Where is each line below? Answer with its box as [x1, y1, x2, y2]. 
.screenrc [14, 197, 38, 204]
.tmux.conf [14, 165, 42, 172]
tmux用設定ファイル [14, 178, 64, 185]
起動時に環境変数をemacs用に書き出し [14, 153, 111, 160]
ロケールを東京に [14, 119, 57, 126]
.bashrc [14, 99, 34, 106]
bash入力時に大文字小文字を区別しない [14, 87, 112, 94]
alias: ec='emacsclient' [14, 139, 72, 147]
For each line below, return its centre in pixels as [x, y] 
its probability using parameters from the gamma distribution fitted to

==

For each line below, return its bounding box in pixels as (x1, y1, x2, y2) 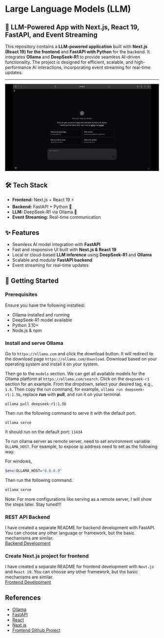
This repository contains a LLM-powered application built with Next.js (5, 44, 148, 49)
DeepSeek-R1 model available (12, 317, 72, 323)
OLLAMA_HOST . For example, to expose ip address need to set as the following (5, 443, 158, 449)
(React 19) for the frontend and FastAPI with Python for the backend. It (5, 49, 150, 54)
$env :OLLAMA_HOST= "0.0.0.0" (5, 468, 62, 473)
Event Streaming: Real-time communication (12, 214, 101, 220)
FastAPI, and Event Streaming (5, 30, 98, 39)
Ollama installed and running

==

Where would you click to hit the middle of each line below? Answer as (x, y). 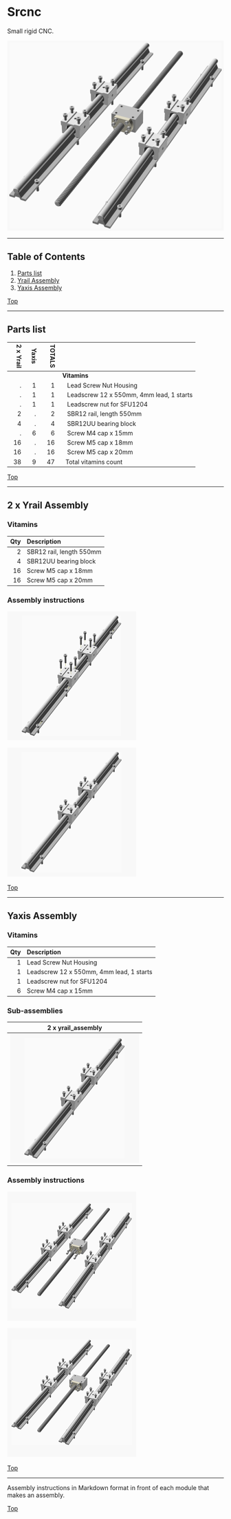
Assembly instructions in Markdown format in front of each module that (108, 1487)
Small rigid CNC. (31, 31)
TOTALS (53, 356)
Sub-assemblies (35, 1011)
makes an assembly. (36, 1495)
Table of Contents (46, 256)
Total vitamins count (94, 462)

(What the exercise asks) Leaving pictures out, output the lines of the data above from the one with "Where would you" through the one with "Total vitamins count (94, 462)", word for word.

(Task result)
Where would you click to hit the middle of each line below? Answer as (x, y). 
Assembly instructions in Markdown format in front of each module that (108, 1487)
Small rigid CNC. (31, 31)
TOTALS (53, 356)
Sub-assemblies (35, 1011)
makes an assembly. (36, 1495)
Table of Contents (46, 256)
Total vitamins count (94, 462)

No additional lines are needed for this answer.